- [TASK BRIEF]
Among the records below, find the line with "The results from" and the line with "et de certains". Set down both and every line between, exactly and with no pictures, but nothing else.

- [THE DATA]
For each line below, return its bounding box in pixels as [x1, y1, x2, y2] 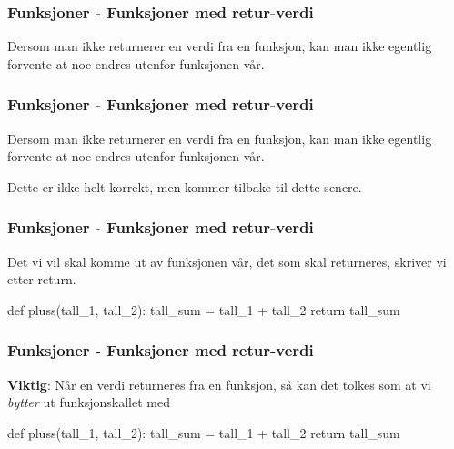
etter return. [7, 270, 76, 289]
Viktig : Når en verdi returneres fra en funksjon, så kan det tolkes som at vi [7, 374, 431, 393]
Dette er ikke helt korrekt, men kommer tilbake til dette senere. [7, 177, 362, 196]
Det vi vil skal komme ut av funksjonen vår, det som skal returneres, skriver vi [7, 251, 447, 270]
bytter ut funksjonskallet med [7, 393, 170, 412]
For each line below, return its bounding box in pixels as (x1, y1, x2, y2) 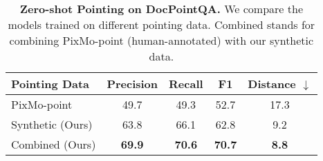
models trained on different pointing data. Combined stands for (8, 17, 315, 32)
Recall (169, 76, 203, 92)
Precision (107, 76, 158, 92)
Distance (248, 76, 296, 92)
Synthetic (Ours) (11, 116, 93, 132)
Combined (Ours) (11, 136, 96, 152)
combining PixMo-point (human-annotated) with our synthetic (9, 32, 314, 48)
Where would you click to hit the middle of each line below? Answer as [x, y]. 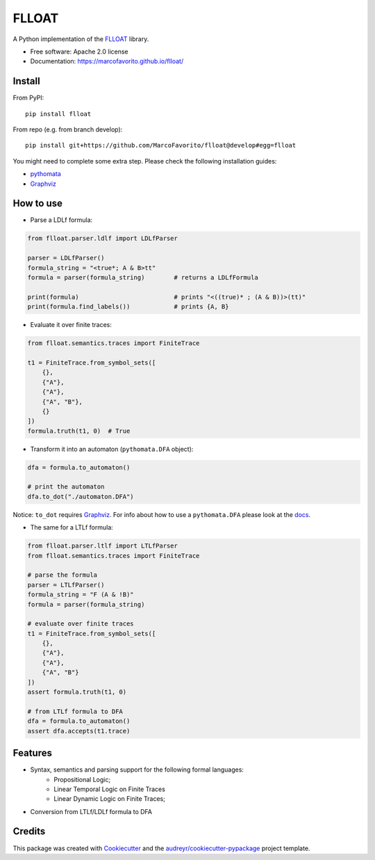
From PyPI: [28, 98]
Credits [29, 831]
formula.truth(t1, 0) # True [79, 431]
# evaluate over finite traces [81, 624]
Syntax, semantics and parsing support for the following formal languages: [137, 770]
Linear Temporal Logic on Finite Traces [110, 789]
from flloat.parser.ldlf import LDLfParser [103, 239]
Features [32, 753]
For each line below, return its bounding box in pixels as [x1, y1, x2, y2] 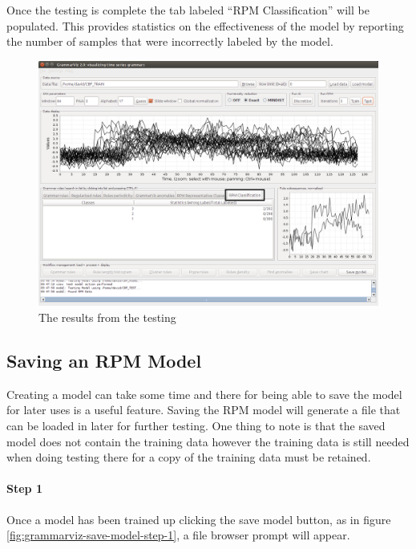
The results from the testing [38, 308, 176, 325]
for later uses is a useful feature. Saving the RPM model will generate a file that [6, 401, 401, 418]
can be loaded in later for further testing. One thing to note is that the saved [6, 417, 386, 433]
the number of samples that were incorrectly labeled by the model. [6, 33, 333, 50]
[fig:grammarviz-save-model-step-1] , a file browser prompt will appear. [6, 527, 350, 543]
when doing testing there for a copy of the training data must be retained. [6, 449, 371, 466]
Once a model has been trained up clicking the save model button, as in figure [6, 510, 391, 527]
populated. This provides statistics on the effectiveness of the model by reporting [6, 17, 404, 34]
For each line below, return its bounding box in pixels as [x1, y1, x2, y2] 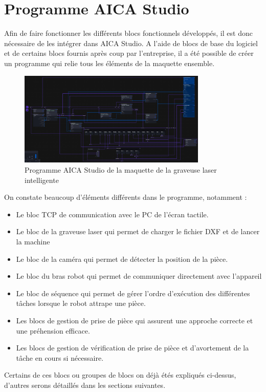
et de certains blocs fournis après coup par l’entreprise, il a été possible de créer [4, 48, 254, 58]
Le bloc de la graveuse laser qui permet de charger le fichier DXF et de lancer [16, 226, 260, 237]
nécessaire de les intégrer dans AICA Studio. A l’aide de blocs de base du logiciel [4, 37, 258, 48]
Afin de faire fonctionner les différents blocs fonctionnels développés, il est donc [4, 28, 253, 38]
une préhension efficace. [16, 325, 90, 336]
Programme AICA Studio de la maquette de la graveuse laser [25, 164, 217, 175]
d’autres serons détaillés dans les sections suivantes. [4, 379, 166, 390]
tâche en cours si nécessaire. [16, 352, 104, 363]
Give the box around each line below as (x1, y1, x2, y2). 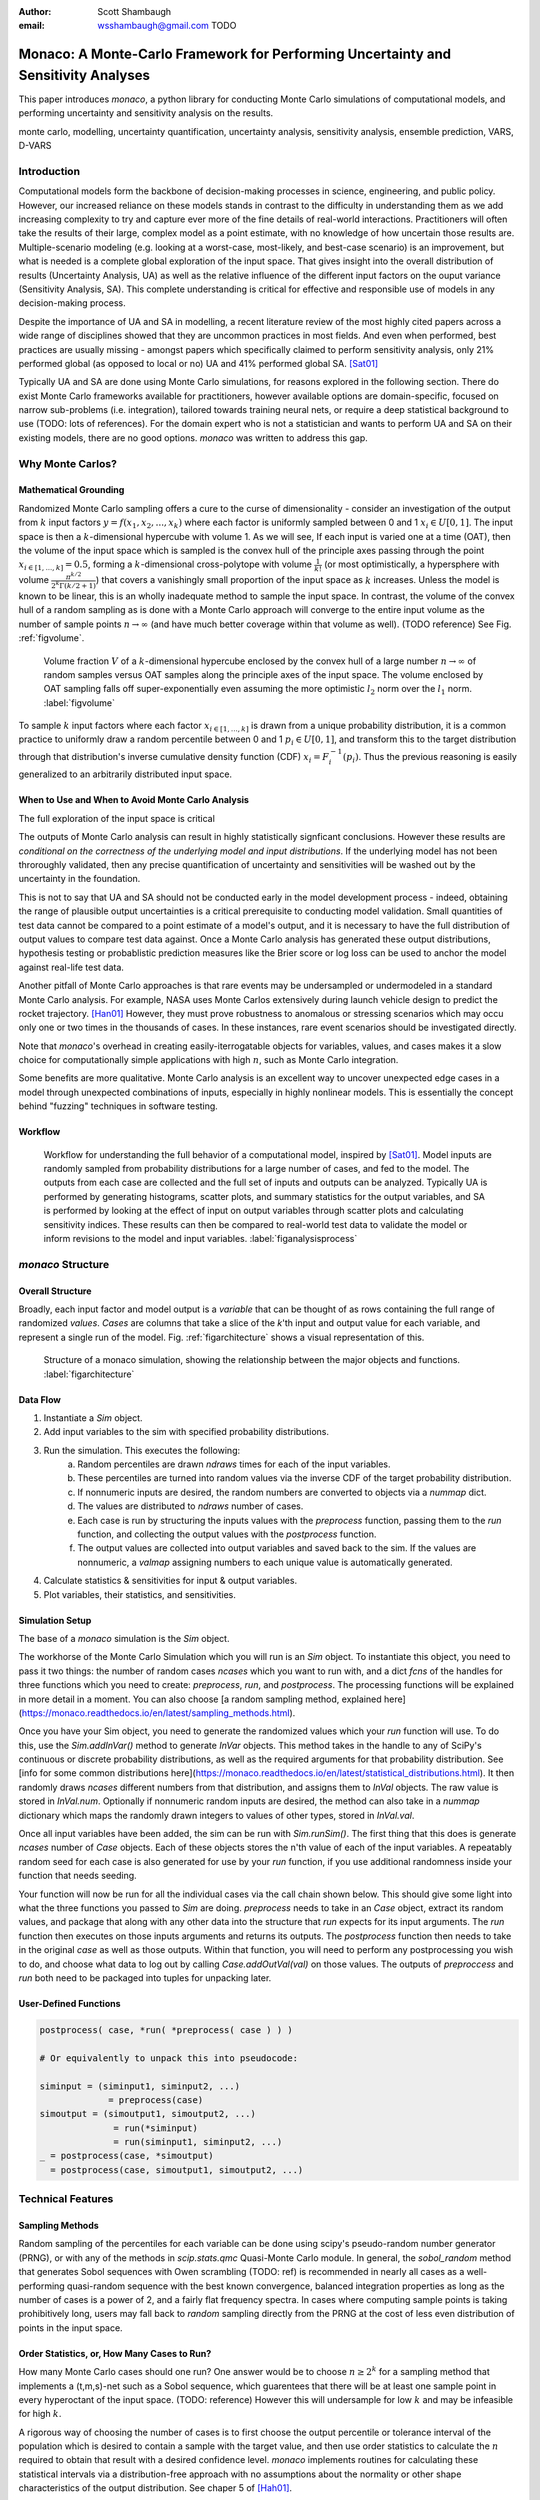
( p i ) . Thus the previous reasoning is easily (342, 750, 517, 765)
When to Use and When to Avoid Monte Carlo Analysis (18, 794, 250, 806)
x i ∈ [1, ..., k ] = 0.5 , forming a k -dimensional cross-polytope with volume (18, 558, 313, 573)
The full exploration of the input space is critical (18, 812, 215, 824)
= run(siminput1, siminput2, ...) (113, 2136, 283, 2148)
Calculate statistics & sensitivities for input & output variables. (43, 1575, 298, 1587)
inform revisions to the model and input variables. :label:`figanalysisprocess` (43, 1232, 358, 1244)
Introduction (18, 164, 80, 178)
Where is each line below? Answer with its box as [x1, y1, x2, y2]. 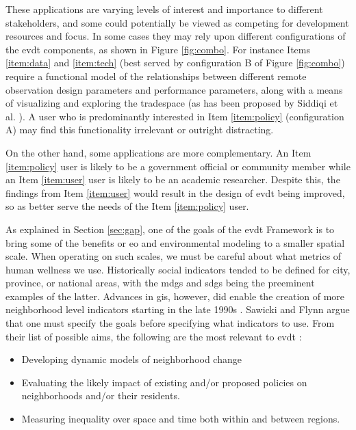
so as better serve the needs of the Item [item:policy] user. [5, 199, 249, 213]
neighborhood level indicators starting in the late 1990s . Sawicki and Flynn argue [5, 302, 350, 317]
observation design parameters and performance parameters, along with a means [5, 82, 343, 96]
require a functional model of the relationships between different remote [5, 68, 307, 83]
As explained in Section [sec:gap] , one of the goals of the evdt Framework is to [5, 221, 335, 236]
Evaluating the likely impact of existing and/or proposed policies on [21, 375, 307, 389]
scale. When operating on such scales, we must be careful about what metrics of [5, 249, 342, 263]
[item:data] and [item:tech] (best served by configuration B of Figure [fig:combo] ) [5, 55, 345, 70]
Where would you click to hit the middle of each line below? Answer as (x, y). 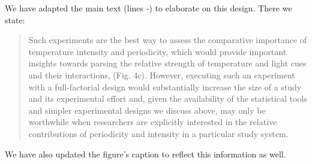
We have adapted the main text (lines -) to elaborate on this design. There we (148, 8)
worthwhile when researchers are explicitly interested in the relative (153, 122)
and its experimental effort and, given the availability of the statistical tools (168, 98)
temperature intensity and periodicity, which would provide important (157, 51)
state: (15, 19)
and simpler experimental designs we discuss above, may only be (147, 110)
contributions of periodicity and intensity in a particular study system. (158, 133)
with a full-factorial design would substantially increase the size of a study (165, 86)
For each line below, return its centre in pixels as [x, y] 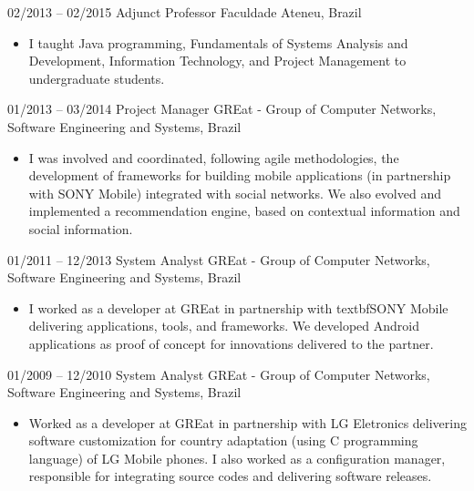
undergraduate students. [97, 78]
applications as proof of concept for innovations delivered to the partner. [231, 343]
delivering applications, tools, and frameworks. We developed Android [224, 326]
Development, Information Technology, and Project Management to [217, 61]
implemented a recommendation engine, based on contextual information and [244, 211]
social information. [81, 228]
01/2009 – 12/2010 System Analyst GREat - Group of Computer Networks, [219, 374]
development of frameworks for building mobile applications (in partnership [240, 175]
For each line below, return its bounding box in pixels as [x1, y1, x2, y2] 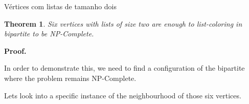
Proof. [4, 45, 27, 56]
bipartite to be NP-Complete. [4, 28, 94, 39]
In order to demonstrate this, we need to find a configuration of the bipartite [4, 63, 245, 73]
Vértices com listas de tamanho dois [4, 1, 117, 11]
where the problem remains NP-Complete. [4, 72, 137, 83]
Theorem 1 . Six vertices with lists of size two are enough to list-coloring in [4, 18, 242, 29]
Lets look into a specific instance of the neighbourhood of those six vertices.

- [SOLUTION TO THIS PROBLEM]
The results from the testing [38, 308, 176, 325]
for later uses is a useful feature. Saving the RPM model will generate a file that [6, 401, 401, 418]
can be loaded in later for further testing. One thing to note is that the saved [6, 417, 386, 433]
the number of samples that were incorrectly labeled by the model. [6, 33, 333, 50]
[fig:grammarviz-save-model-step-1] , a file browser prompt will appear. [6, 527, 350, 543]
when doing testing there for a copy of the training data must be retained. [6, 449, 371, 466]
Once a model has been trained up clicking the save model button, as in figure [6, 510, 391, 527]
populated. This provides statistics on the effectiveness of the model by reporting [6, 17, 404, 34]
For each line below, return its bounding box in pixels as [x1, y1, x2, y2] 
et de certains blocs fournis après coup par l’entreprise, il a été possible de créer [4, 48, 254, 58]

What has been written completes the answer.